START Extracted information
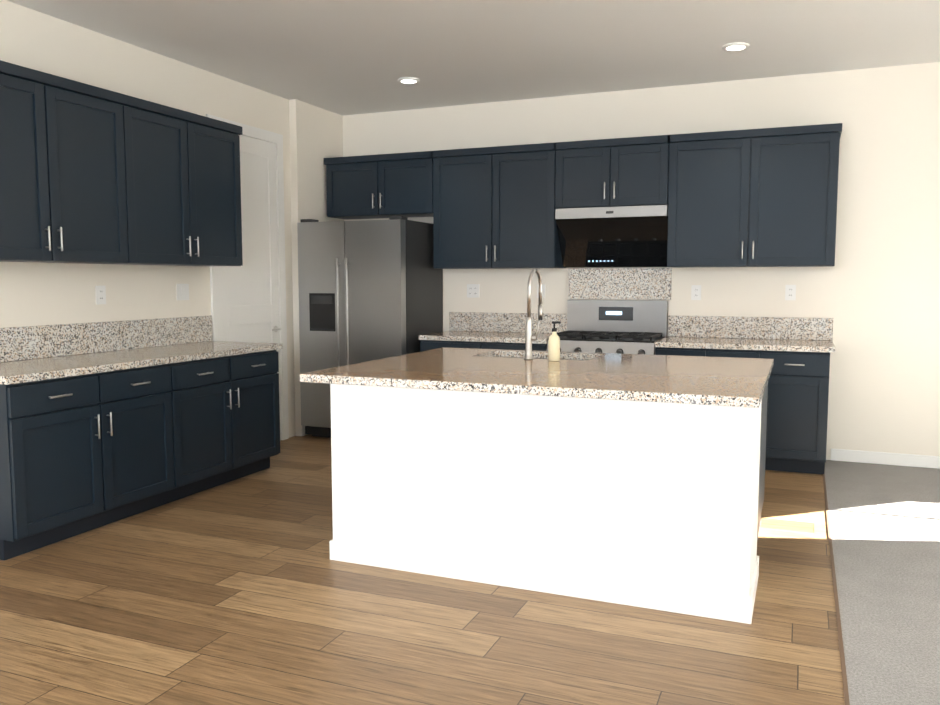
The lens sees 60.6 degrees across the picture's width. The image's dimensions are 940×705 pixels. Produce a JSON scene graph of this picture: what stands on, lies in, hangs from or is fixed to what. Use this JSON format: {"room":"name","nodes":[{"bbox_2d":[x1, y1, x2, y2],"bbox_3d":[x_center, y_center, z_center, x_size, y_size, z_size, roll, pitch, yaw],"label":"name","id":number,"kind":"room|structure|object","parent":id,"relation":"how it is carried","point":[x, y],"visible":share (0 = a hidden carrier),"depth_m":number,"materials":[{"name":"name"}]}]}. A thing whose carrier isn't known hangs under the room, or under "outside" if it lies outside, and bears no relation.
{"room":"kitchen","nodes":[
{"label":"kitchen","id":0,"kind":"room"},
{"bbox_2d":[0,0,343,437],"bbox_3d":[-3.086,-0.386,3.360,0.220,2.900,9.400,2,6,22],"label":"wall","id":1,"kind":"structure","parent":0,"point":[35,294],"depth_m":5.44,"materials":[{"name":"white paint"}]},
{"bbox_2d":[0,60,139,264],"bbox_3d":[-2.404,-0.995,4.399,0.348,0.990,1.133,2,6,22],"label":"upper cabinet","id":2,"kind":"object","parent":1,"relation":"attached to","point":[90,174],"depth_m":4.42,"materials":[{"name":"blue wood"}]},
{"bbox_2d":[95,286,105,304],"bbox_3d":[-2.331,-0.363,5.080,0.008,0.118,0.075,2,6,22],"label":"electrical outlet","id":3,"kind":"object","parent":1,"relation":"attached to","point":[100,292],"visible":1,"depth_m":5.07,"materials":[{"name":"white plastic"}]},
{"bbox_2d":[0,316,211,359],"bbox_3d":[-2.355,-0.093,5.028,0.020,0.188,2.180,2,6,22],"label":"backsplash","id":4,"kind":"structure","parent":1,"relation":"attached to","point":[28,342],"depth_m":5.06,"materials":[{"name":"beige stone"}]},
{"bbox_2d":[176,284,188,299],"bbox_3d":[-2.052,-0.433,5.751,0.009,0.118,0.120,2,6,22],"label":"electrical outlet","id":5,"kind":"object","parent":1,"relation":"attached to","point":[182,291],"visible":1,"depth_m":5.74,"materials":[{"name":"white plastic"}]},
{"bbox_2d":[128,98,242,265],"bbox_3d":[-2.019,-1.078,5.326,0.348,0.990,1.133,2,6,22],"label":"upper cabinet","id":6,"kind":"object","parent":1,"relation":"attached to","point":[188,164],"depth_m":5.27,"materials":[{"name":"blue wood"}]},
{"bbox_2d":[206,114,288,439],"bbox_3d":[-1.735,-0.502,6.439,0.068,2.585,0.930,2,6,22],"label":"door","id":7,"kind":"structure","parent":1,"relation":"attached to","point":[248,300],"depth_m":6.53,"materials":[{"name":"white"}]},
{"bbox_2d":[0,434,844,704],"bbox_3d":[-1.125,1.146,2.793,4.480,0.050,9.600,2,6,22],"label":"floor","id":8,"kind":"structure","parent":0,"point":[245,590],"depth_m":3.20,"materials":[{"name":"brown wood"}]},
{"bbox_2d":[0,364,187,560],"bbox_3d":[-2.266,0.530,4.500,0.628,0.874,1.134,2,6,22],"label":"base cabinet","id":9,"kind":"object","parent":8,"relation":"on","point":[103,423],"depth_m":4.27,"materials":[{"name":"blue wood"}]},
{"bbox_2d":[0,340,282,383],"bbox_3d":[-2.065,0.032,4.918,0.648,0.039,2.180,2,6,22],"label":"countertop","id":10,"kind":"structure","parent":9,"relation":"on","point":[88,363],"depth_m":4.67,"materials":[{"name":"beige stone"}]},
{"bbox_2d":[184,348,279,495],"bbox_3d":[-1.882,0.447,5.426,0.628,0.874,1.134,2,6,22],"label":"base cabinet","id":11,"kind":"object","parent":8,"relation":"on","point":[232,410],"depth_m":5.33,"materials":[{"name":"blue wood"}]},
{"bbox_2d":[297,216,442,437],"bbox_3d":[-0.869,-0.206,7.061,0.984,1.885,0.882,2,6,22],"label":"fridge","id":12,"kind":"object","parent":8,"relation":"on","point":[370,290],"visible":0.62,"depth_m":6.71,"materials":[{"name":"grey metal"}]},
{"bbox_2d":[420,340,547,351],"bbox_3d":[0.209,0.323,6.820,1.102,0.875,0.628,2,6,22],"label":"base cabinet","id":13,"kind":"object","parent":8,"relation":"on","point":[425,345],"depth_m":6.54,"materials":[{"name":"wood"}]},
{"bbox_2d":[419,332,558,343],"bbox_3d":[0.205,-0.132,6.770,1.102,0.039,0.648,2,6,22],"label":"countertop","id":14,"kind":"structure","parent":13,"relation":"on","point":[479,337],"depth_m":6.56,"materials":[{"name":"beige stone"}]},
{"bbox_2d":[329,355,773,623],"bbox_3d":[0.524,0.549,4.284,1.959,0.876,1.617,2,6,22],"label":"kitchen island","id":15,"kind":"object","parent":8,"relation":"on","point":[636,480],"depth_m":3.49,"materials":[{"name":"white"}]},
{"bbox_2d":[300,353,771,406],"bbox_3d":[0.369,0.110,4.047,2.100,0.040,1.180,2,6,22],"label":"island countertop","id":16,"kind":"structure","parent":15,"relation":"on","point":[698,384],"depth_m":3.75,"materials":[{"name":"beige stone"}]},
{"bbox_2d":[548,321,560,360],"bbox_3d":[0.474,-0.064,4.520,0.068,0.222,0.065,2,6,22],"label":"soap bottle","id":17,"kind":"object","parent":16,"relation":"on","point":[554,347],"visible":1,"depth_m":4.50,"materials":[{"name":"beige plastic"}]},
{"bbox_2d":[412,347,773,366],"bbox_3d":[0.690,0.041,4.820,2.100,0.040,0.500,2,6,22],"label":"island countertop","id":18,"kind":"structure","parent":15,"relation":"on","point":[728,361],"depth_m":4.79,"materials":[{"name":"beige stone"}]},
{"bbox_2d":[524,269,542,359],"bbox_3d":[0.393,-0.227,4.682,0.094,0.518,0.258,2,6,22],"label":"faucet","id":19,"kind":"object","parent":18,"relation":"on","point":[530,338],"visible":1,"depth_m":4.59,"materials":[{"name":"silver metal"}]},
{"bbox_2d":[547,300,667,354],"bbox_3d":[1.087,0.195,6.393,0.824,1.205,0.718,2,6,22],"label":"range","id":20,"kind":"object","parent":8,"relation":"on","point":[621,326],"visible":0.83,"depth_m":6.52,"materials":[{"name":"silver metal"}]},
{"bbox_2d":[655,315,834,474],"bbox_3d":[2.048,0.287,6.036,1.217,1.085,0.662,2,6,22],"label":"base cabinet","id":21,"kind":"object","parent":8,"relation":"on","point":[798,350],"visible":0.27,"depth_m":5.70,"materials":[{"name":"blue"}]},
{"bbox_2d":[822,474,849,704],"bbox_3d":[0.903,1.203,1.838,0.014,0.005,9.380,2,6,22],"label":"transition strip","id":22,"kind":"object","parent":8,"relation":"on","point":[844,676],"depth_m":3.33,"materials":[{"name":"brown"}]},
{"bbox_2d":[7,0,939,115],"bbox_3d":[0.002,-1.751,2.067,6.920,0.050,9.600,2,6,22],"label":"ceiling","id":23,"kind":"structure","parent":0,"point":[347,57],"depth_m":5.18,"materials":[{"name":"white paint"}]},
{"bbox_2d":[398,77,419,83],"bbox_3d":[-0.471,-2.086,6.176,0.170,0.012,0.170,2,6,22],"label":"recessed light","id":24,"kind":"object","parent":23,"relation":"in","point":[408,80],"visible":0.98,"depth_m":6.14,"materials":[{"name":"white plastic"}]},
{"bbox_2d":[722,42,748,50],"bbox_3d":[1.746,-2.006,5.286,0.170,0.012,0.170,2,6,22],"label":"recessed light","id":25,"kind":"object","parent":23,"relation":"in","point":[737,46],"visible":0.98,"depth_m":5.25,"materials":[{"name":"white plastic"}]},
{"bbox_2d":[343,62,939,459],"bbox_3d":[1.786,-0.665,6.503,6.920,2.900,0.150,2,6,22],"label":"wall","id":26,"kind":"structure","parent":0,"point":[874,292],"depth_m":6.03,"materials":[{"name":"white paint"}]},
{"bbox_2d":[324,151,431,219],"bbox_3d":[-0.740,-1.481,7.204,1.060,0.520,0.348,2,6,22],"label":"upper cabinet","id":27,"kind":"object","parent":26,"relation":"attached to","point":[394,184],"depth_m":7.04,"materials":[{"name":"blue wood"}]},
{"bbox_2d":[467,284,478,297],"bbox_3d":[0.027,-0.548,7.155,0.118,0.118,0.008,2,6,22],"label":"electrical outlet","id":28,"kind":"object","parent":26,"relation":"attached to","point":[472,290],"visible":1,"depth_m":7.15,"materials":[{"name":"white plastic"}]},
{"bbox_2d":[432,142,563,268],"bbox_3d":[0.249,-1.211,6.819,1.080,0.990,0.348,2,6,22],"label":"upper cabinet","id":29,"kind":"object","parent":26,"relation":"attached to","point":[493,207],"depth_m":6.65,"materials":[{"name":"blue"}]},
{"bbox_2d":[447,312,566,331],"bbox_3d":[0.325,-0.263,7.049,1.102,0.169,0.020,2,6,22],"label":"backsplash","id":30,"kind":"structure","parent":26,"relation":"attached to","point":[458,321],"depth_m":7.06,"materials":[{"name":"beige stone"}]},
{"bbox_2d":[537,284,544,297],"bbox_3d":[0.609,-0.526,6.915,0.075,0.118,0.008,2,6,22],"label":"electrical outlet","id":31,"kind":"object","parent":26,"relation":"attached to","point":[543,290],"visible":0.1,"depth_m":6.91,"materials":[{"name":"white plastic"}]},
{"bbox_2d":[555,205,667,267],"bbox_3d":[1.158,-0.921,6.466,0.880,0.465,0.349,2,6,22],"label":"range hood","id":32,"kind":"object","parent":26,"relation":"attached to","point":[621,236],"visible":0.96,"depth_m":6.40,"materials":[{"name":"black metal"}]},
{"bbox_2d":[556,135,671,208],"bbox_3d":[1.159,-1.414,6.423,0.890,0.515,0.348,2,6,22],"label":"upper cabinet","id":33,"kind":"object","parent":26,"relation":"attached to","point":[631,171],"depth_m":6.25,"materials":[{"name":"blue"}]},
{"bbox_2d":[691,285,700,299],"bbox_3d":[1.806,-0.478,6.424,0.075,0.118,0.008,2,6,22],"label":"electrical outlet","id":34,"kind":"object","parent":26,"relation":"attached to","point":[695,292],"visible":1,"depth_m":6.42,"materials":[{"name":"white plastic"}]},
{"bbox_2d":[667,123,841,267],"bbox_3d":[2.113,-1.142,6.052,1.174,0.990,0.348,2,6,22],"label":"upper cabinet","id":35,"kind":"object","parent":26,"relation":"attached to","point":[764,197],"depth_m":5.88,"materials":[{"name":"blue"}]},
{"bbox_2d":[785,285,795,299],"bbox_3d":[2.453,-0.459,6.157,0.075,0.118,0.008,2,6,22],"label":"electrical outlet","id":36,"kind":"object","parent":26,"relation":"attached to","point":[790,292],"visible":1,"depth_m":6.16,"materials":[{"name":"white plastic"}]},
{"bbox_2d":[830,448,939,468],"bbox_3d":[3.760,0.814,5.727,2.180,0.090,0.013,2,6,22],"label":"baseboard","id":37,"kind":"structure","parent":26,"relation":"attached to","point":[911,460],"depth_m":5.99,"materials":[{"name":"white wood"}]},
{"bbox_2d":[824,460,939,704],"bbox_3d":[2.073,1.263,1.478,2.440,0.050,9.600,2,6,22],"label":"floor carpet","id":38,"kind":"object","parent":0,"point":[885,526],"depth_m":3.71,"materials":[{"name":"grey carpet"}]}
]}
END Extracted information
Each line in the records that carries "kitchen" must be copied out.

{"room":"kitchen","nodes":[
{"label":"kitchen","id":0,"kind":"room"},
{"bbox_2d":[329,355,773,623],"bbox_3d":[0.524,0.549,4.284,1.959,0.876,1.617,2,6,22],"label":"kitchen island","id":15,"kind":"object","parent":8,"relation":"on","point":[636,480],"depth_m":3.49,"materials":[{"name":"white"}]},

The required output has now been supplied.